Activity: Whenever a line in the data contains "visit", show that line.

Exercise material:
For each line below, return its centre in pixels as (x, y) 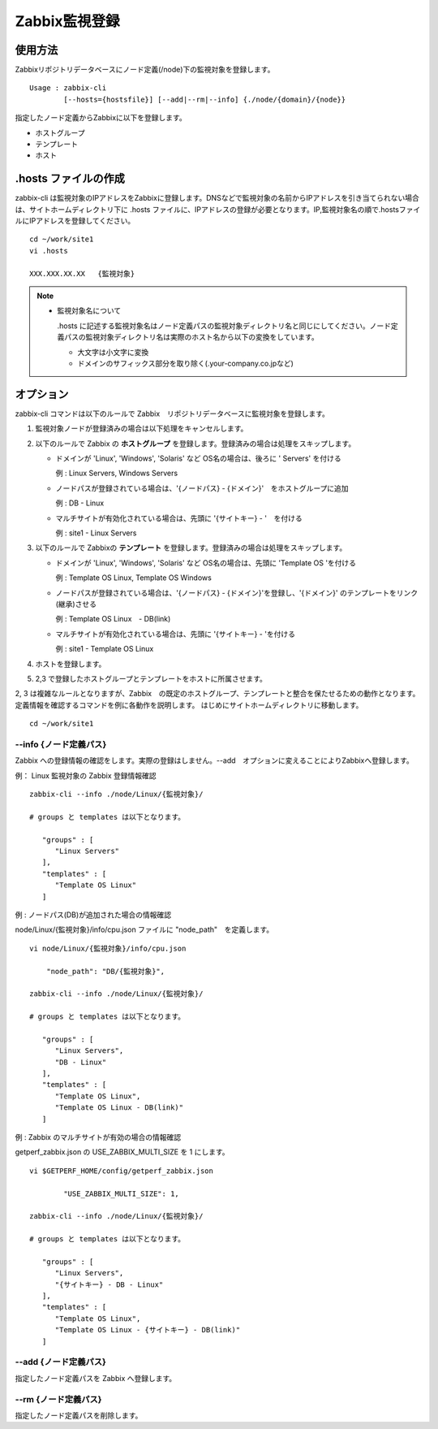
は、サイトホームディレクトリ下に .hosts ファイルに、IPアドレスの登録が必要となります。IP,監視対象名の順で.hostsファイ (218, 209)
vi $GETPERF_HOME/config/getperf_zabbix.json (122, 1171)
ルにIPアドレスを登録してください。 (75, 221)
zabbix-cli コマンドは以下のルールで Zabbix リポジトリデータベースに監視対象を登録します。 (172, 414)
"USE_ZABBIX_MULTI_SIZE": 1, (122, 1193)
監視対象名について (89, 311)
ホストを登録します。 (71, 664)
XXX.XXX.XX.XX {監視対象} (82, 273)
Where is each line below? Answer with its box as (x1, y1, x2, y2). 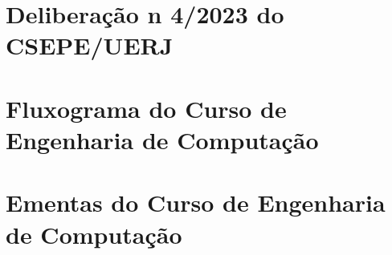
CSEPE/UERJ (6, 29, 174, 62)
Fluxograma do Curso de (6, 91, 287, 124)
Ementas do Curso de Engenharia (6, 186, 386, 219)
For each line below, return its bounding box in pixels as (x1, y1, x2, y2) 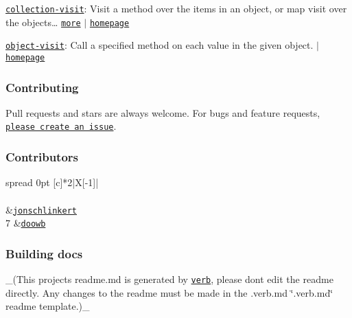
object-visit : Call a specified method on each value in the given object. (5, 38, 314, 52)
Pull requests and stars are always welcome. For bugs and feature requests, (5, 105, 320, 120)
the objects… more (5, 14, 81, 29)
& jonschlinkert (5, 202, 77, 216)
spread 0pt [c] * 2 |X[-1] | (5, 175, 99, 190)
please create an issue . (5, 119, 117, 133)
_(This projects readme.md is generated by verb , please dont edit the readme (5, 272, 333, 286)
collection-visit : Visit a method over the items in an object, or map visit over (5, 1, 347, 15)
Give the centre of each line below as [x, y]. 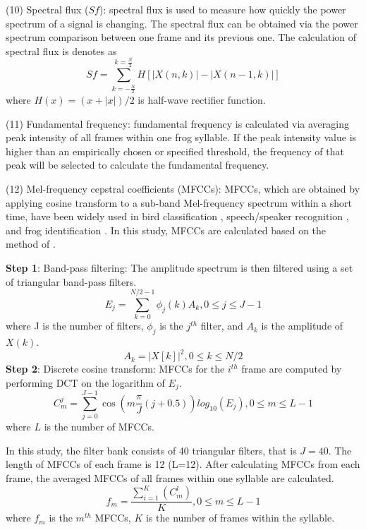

Worked solution:
object-visit : Call a specified method on each value in the given object. (5, 38, 314, 52)
collection-visit : Visit a method over the items in an object, or map visit over (5, 1, 347, 15)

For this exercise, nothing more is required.